Wednesday, July 31, 2019

Fiction by Dorthe Nors, Etgar Keret, and Lydia Davis

~
Sonja is sitting in a car, and she's brought her dictionary along.  It's heavy, and sits in the bag on the backseat.  She's halfway through her translation of Gösta Svensson's latest crime novel, and the quality was already dipping with the previous one.  Now's the time I can afford it, she thought, and so she looked for driving schools online and signed up with Folke in Frederiksburg.  The theory classroom was small and blue and reeked of stale smoke and locker rooms, but the theory itself went well.  Besides Folke, there was only one other person Sonja's age in the class, and he was there because of drunk driving, so he kept to himself.  Sonja usually sat there and stuck out among all the kids, and for the first aid unit the instructor used her as a model.  He pointed to the spot on her throat where they were supposed to imagine her breathing had gotten blocked.  He did the Heimlich on her, his fingers up in her face, inside her collar, up and down her arms.  At one point he put her into a stranglehold, but that wasn't the worst of it.  The worst was when they had to do the exercises themselves.  It was humiliating to be placed in the recovery position by a boy of eighteen.  
--From Mirror, Shoulder, Signal, a novel by Dorthe Nors, translated from the Danish by Misha Hoekstra (Graywolf Press, 2018).  Originally published as Spejl, skulder, blink (Gyldendal: Copenhagen, Denmark, 2016).  First published in English by Pushkin Press, London.

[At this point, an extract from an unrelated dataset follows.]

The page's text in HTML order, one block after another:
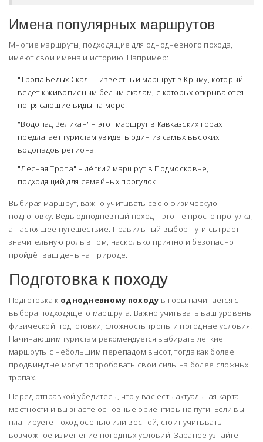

"What did you buy it for?"
"Because I need it," she said.  "A lot of things around here need gluing."
"Nothing around here needs gluing," I said. "I wish I understood why you buy all this stuff."
"For the same reason I married you," she murmured. "To help pass the time."
I didn't want to fight, so I kept quiet, and so did she.

--From "Crazy Glue," a very short story by Etgar Keret, LA Weekly (September 26, 2001).  It was published in his collection The Girl on the Fridge (Farrar, Straus and Giroux, 2008), pp. 5-7.  "Crazy Glue" was translated from the Hebrew by Miriam Shlesinger.

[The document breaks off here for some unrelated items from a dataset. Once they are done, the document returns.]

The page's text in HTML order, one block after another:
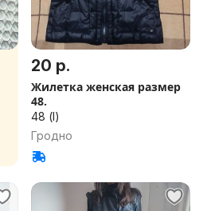
20 р.
Жилетка женская размер
48.
48 (l)
Гродно
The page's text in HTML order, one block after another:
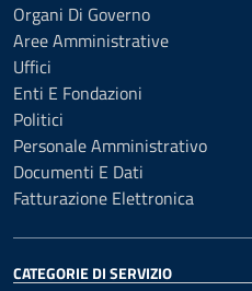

In the summer of '76, they remodeled our house and added another bathroom.  That was my mother's private bathroom, with green tiles, white curtains, and a kind of small drawing board she could put on her knees to do crossword puzzles on.  The door of this new bathroom had no lock because it was my mother's and no one else was allowed to go in anyway.  We were very happy that summer. 
--From "The Summer of '76," a very short story by Etgar Keret, from his collection The Girl on the Fridge (Farrar, Straus and Giroux, 2008), pp. 169-171.  "The Summer of '76" was translated from the Hebrew by Sondra Silverston.

Nearly every morning, a certain woman in our community comes running out of her house with her face white and her overcoat flapping wildly.  She cries out, “Emergency, emergency,” and one of us runs to her and holds her until her fears are calmed.  We know she is making it up; nothing has really happened to her. 
--From "Fear," one of five very short stories by Lydia Davis, Conjunctions, Issue 24 (Spring 1995).

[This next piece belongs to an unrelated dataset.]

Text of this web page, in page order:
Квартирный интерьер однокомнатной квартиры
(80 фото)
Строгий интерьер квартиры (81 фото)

Minna spends her days in the Royal Library. 
Minna has to work without noise.
Minna's working on a paper sonata.
The paper sonata consists of tonal rows.
Minna writes soundless music.
Minna is a tad avant-garde.
...
It's morning.
Lars has left again.
Lars is always in a hurry to get out of bed.
The bed is a snug nest.
Minna's lying in it, but
Lars is on his bike and gone.
Lars bikes as hard as he can in the direction of City Hall Square.
Lars makes the pigeons rise.
Lars has deadlines.
--From Minna Needs Rehearsal Space, a novella by Dorthe Nors, from her book So Much for That Winter, translated from the Danish by Misha Hoekstra (Graywolf Press, 2016).  Part of Minna Needs Rehearsal Space (Minna mangler et øvelokale) was published in English and Danish by Asymptote.